I still remember the first time I stood in the shadow of the Templo Mayor in Mexico City, feeling the weight of centuries pressing down on me. The Aztec civilization, with its complex cosmology and dramatic rituals, has always fascinated me both as an academic researcher and someone who simply appreciates compelling narratives. What struck me then, and what continues to intrigue me now, is how ancient stories can resonate so powerfully with contemporary experiences. This connection became particularly clear to me recently while playing a wrestling video game that beautifully captured the journey of an indie wrestler moving to the big leagues—a narrative that strangely echoed the rise and fall of Aztec city-states.
The women's storyline in this game particularly captivated me because it mirrors what I find most compelling about Aztec history: the underdog story. Just as the game presents a "Face That Runs The Place" type star getting poached to WWE, the Aztec empire itself began as something of an indie promotion before becoming the main event of Mesoamerica. When I research the early days of Tenochtitlan, I'm always struck by how this small, marginalized group transformed itself into a dominant power. They started exactly like that ECW-like promotion described in the game—raw, DIY, with that same raucous energy. The Aztecs built their first temples with the same makeshift quality that characterizes indie wrestling shows, using local materials and developing their distinctive style through trial and error. What's fascinating is that archaeological evidence suggests their early population numbered only around 10,000 people before exploding to nearly 200,000 at their peak—a growth trajectory not unlike a wrestler moving from small venues to Madison Square Garden.

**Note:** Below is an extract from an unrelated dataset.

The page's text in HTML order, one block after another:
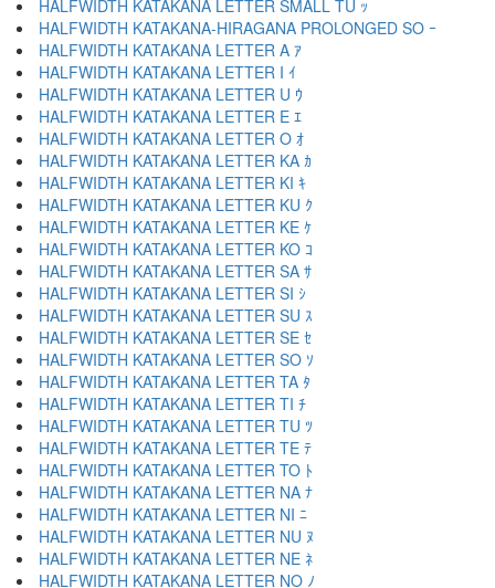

As someone who's spent years studying Mesoamerican cultures, I've come to appreciate these underdog stories precisely because they feel more authentic than tales of established powers. The men's storyline in the game, while well-executed, follows the more conventional path of a mid-carder finally getting their push—and honestly, that's just less interesting to me. We see this in Aztec scholarship too, where the narratives about established rulers like Moctezuma II often get more attention, but the truly compelling stories are about figures like Tlacaelel, the power behind the throne who transformed Aztec ideology in the 15th century. His influence was so profound that it reshaped their entire worldview, yet he never sought the top position for himself. This kind of narrative has that same indie quality—the behind-the-scenes innovator rather than the spotlight-hogging champion.
What really makes both the game's women's storyline and Aztec history resonate is that DIY spirit—the sense that you're witnessing something being built from nothing. When I attend indie wrestling shows today, that raw energy reminds me of descriptions we have of early Aztec ceremonies. Bernardino de Sahagún's Florentine Codex describes how the Aztecs would transform their ceremonial spaces with the same makeshift intensity that indie promotions use today—creating spectacle with limited resources but boundless creativity. The crowd at an Aztec ceremony probably had that same raucous quality, with perhaps 20,000 people packed into ceremonial spaces that were constantly being expanded and modified. I've stood in what remains of those spaces and tried to imagine the noise, the energy, the sheer vitality of it all—it's not so different from the electric atmosphere at an ECW-style show.
The comparison might seem unusual, but as both a historian and a wrestling fan, I see meaningful parallels in how stories of ascent and transformation captivate us across different contexts. The Aztecs understood spectacle and narrative perhaps better than any civilization before them—their rituals were carefully choreographed dramas that reinforced social hierarchies and cosmological beliefs. Similarly, the best wrestling storylines understand that what makes a narrative compelling isn't just the destination but the authenticity of the journey. When I research how the Aztecs incorporated conquered peoples into their empire, allowing them to maintain local traditions while adopting Aztec overlordship, I see parallels to how wrestling promotions sometimes integrate indie talent—preserving what made them unique while fitting them into a larger narrative structure.
Ultimately, both the lost treasures of Aztec civilization and compelling fictional narratives share this quality: they reveal universal patterns in how societies and individuals transform themselves. The artifacts we continue to unearth—like the recent discovery of a gold bar weighing approximately 4.25 pounds that was part of Moctezuma's treasure—tell stories of rise and fall, of ambition and limitation. What makes these discoveries thrilling isn't just their material value but the human stories they represent. After nearly two decades studying this civilization, I've come to believe that the most enduring treasures aren't the gold objects but these narrative patterns that continue to resonate across centuries and mediums. The Aztecs understood the power of a good story, and in that, they were truly ahead of their time.